'''

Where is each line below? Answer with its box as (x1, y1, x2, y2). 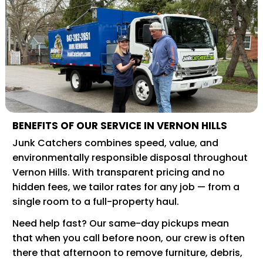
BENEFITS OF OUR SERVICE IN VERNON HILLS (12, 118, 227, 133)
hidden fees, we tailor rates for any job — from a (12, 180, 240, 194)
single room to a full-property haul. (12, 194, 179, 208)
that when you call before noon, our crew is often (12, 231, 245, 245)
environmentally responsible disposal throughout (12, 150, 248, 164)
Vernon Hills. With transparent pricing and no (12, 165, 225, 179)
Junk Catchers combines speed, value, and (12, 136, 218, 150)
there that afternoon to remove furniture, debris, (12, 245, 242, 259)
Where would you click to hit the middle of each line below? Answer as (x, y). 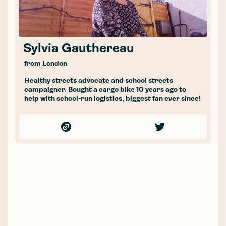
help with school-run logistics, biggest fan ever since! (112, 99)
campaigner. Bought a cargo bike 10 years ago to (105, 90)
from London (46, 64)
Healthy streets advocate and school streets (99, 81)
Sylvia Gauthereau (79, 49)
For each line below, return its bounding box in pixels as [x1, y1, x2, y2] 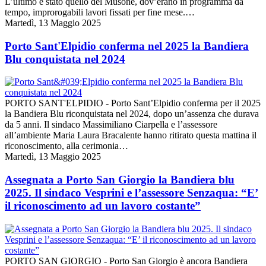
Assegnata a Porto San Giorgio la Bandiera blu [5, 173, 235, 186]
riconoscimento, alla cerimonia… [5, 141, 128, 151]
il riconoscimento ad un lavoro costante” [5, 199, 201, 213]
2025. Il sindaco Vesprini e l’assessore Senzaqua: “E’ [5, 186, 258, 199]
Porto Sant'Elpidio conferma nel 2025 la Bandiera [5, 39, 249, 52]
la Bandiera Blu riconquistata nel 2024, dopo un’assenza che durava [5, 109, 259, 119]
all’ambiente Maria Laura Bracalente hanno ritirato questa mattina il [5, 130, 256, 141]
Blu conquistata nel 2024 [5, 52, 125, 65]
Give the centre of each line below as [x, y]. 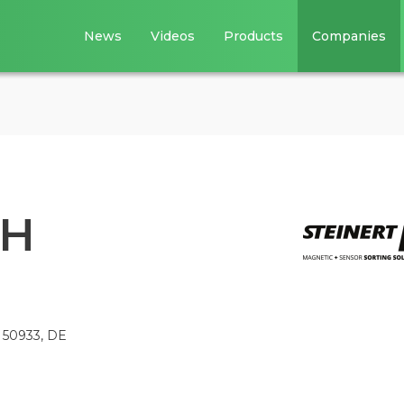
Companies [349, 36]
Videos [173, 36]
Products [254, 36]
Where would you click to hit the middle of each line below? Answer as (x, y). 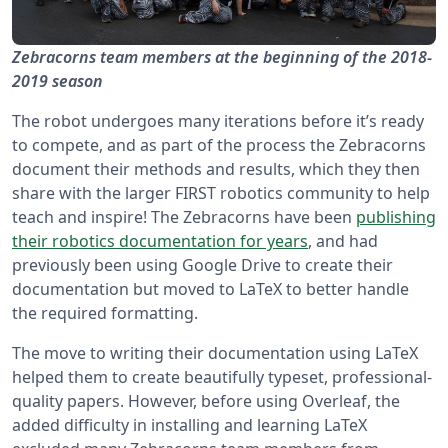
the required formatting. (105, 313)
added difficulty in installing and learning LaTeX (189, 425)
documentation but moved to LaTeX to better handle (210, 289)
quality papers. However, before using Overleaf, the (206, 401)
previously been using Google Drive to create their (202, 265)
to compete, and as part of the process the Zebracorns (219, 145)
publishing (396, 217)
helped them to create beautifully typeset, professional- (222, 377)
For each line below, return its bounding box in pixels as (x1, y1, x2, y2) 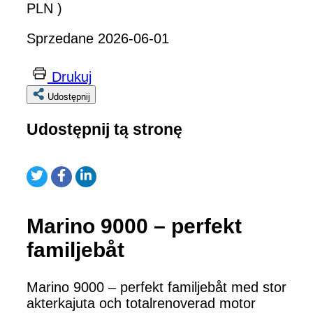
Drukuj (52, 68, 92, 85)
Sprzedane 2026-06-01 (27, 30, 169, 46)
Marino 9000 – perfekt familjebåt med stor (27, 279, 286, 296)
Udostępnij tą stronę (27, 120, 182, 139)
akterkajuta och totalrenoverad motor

'''

> _Required action_
The answer must consist solely of the lines from the first line of the records through the line containing "that when you", reproduced exactly and without the pictures.

> _Output of the task_
Where is each line below? Answer with its box as (x1, y1, x2, y2). 
BENEFITS OF OUR SERVICE IN VERNON HILLS (12, 118, 227, 133)
hidden fees, we tailor rates for any job — from a (12, 180, 240, 194)
single room to a full-property haul. (12, 194, 179, 208)
that when you call before noon, our crew is often (12, 231, 245, 245)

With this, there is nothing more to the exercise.